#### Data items
########

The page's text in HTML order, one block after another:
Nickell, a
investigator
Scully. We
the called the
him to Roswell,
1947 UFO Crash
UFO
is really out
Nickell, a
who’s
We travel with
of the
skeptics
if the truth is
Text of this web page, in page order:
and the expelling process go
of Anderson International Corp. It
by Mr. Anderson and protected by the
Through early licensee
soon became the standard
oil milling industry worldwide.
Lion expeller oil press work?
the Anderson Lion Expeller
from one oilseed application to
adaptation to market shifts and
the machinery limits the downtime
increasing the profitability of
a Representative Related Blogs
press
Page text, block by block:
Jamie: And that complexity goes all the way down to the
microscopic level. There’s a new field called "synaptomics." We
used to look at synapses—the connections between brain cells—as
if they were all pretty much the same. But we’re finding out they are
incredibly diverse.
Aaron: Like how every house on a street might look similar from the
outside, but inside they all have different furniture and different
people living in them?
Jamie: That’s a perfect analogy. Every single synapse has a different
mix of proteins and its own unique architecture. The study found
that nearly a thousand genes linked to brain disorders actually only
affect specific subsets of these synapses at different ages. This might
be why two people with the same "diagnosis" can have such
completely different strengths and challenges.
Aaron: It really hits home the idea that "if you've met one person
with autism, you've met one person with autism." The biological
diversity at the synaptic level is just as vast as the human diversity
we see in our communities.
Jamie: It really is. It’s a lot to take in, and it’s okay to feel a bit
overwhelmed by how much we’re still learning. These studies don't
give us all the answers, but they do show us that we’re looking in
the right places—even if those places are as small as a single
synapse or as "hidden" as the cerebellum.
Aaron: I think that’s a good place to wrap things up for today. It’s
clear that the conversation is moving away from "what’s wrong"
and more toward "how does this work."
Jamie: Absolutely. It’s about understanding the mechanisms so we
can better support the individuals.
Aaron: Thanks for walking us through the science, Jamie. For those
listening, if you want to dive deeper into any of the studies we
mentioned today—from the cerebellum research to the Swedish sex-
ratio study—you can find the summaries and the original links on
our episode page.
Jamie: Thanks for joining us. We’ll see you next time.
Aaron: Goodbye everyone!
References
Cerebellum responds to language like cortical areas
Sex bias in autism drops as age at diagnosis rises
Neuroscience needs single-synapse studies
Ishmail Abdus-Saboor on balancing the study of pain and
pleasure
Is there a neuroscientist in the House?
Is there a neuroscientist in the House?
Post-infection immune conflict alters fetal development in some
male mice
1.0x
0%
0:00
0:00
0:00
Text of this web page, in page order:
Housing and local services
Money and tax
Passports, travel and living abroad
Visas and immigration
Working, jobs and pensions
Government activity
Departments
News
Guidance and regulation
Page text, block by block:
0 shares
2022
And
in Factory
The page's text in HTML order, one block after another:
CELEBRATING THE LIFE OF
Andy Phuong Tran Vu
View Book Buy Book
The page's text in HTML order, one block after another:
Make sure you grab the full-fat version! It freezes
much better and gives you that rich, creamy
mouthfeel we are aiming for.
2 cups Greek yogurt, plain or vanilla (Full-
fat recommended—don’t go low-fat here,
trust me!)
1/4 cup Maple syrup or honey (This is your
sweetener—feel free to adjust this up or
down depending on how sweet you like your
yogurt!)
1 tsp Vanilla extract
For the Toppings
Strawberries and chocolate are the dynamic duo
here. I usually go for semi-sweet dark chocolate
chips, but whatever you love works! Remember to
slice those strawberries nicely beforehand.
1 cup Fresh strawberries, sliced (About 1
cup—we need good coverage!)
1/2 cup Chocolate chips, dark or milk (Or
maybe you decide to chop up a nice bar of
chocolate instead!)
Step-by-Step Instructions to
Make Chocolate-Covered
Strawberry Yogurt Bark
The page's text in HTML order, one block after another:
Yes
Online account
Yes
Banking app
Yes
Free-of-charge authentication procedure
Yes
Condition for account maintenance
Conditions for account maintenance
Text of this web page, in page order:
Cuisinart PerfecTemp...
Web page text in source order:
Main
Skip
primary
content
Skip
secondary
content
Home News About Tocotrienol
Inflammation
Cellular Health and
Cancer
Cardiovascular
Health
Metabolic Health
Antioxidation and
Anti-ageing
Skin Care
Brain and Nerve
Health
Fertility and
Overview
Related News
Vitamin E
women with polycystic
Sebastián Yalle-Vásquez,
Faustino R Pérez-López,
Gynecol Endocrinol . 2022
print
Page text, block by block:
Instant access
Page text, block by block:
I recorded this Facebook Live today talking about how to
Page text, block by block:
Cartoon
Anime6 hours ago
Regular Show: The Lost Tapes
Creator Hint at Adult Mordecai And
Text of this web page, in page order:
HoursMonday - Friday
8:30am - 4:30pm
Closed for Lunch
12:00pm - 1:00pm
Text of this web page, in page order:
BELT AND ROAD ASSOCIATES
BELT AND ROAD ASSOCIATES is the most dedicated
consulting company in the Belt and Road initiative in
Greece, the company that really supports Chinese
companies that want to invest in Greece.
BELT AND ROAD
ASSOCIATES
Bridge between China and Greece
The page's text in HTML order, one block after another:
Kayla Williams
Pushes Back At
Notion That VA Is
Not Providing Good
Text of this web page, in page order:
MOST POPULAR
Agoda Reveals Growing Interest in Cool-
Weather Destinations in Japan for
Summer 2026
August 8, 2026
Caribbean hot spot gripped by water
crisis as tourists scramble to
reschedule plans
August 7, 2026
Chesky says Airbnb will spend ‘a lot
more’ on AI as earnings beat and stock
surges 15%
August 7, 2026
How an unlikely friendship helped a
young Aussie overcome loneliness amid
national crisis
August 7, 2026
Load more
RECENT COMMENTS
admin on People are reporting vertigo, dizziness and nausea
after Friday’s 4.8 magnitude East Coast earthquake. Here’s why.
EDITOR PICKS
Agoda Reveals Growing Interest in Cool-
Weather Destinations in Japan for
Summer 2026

########

#### Task description
Return every record above exactly, line by line.

#### Output for this exercise
The page's text in HTML order, one block after another:
Nickell, a
investigator
Scully. We
the called the
him to Roswell,
1947 UFO Crash
UFO
is really out
Nickell, a
who’s
We travel with
of the
skeptics
if the truth is
Text of this web page, in page order:
and the expelling process go
of Anderson International Corp. It
by Mr. Anderson and protected by the
Through early licensee
soon became the standard
oil milling industry worldwide.
Lion expeller oil press work?
the Anderson Lion Expeller
from one oilseed application to
adaptation to market shifts and
the machinery limits the downtime
increasing the profitability of
a Representative Related Blogs
press
Page text, block by block:
Jamie: And that complexity goes all the way down to the
microscopic level. There’s a new field called "synaptomics." We
used to look at synapses—the connections between brain cells—as
if they were all pretty much the same. But we’re finding out they are
incredibly diverse.
Aaron: Like how every house on a street might look similar from the
outside, but inside they all have different furniture and different
people living in them?
Jamie: That’s a perfect analogy. Every single synapse has a different
mix of proteins and its own unique architecture. The study found
that nearly a thousand genes linked to brain disorders actually only
affect specific subsets of these synapses at different ages. This might
be why two people with the same "diagnosis" can have such
completely different strengths and challenges.
Aaron: It really hits home the idea that "if you've met one person
with autism, you've met one person with autism." The biological
diversity at the synaptic level is just as vast as the human diversity
we see in our communities.
Jamie: It really is. It’s a lot to take in, and it’s okay to feel a bit
overwhelmed by how much we’re still learning. These studies don't
give us all the answers, but they do show us that we’re looking in
the right places—even if those places are as small as a single
synapse or as "hidden" as the cerebellum.
Aaron: I think that’s a good place to wrap things up for today. It’s
clear that the conversation is moving away from "what’s wrong"
and more toward "how does this work."
Jamie: Absolutely. It’s about understanding the mechanisms so we
can better support the individuals.
Aaron: Thanks for walking us through the science, Jamie. For those
listening, if you want to dive deeper into any of the studies we
mentioned today—from the cerebellum research to the Swedish sex-
ratio study—you can find the summaries and the original links on
our episode page.
Jamie: Thanks for joining us. We’ll see you next time.
Aaron: Goodbye everyone!
References
Cerebellum responds to language like cortical areas
Sex bias in autism drops as age at diagnosis rises
Neuroscience needs single-synapse studies
Ishmail Abdus-Saboor on balancing the study of pain and
pleasure
Is there a neuroscientist in the House?
Is there a neuroscientist in the House?
Post-infection immune conflict alters fetal development in some
male mice
1.0x
0%
0:00
0:00
0:00
Text of this web page, in page order:
Housing and local services
Money and tax
Passports, travel and living abroad
Visas and immigration
Working, jobs and pensions
Government activity
Departments
News
Guidance and regulation
Page text, block by block:
0 shares
2022
And
in Factory
The page's text in HTML order, one block after another:
CELEBRATING THE LIFE OF
Andy Phuong Tran Vu
View Book Buy Book
The page's text in HTML order, one block after another:
Make sure you grab the full-fat version! It freezes
much better and gives you that rich, creamy
mouthfeel we are aiming for.
2 cups Greek yogurt, plain or vanilla (Full-
fat recommended—don’t go low-fat here,
trust me!)
1/4 cup Maple syrup or honey (This is your
sweetener—feel free to adjust this up or
down depending on how sweet you like your
yogurt!)
1 tsp Vanilla extract
For the Toppings
Strawberries and chocolate are the dynamic duo
here. I usually go for semi-sweet dark chocolate
chips, but whatever you love works! Remember to
slice those strawberries nicely beforehand.
1 cup Fresh strawberries, sliced (About 1
cup—we need good coverage!)
1/2 cup Chocolate chips, dark or milk (Or
maybe you decide to chop up a nice bar of
chocolate instead!)
Step-by-Step Instructions to
Make Chocolate-Covered
Strawberry Yogurt Bark
The page's text in HTML order, one block after another:
Yes
Online account
Yes
Banking app
Yes
Free-of-charge authentication procedure
Yes
Condition for account maintenance
Conditions for account maintenance
Text of this web page, in page order:
Cuisinart PerfecTemp...
Web page text in source order:
Main
Skip
primary
content
Skip
secondary
content
Home News About Tocotrienol
Inflammation
Cellular Health and
Cancer
Cardiovascular
Health
Metabolic Health
Antioxidation and
Anti-ageing
Skin Care
Brain and Nerve
Health
Fertility and
Overview
Related News
Vitamin E
women with polycystic
Sebastián Yalle-Vásquez,
Faustino R Pérez-López,
Gynecol Endocrinol . 2022
print
Page text, block by block:
Instant access
Page text, block by block:
I recorded this Facebook Live today talking about how to
Page text, block by block:
Cartoon
Anime6 hours ago
Regular Show: The Lost Tapes
Creator Hint at Adult Mordecai And
Text of this web page, in page order:
HoursMonday - Friday
8:30am - 4:30pm
Closed for Lunch
12:00pm - 1:00pm
Text of this web page, in page order:
BELT AND ROAD ASSOCIATES
BELT AND ROAD ASSOCIATES is the most dedicated
consulting company in the Belt and Road initiative in
Greece, the company that really supports Chinese
companies that want to invest in Greece.
BELT AND ROAD
ASSOCIATES
Bridge between China and Greece
The page's text in HTML order, one block after another:
Kayla Williams
Pushes Back At
Notion That VA Is
Not Providing Good
Text of this web page, in page order:
MOST POPULAR
Agoda Reveals Growing Interest in Cool-
Weather Destinations in Japan for
Summer 2026
August 8, 2026
Caribbean hot spot gripped by water
crisis as tourists scramble to
reschedule plans
August 7, 2026
Chesky says Airbnb will spend ‘a lot
more’ on AI as earnings beat and stock
surges 15%
August 7, 2026
How an unlikely friendship helped a
young Aussie overcome loneliness amid
national crisis
August 7, 2026
Load more
RECENT COMMENTS
admin on People are reporting vertigo, dizziness and nausea
after Friday’s 4.8 magnitude East Coast earthquake. Here’s why.
EDITOR PICKS
Agoda Reveals Growing Interest in Cool-
Weather Destinations in Japan for
Summer 2026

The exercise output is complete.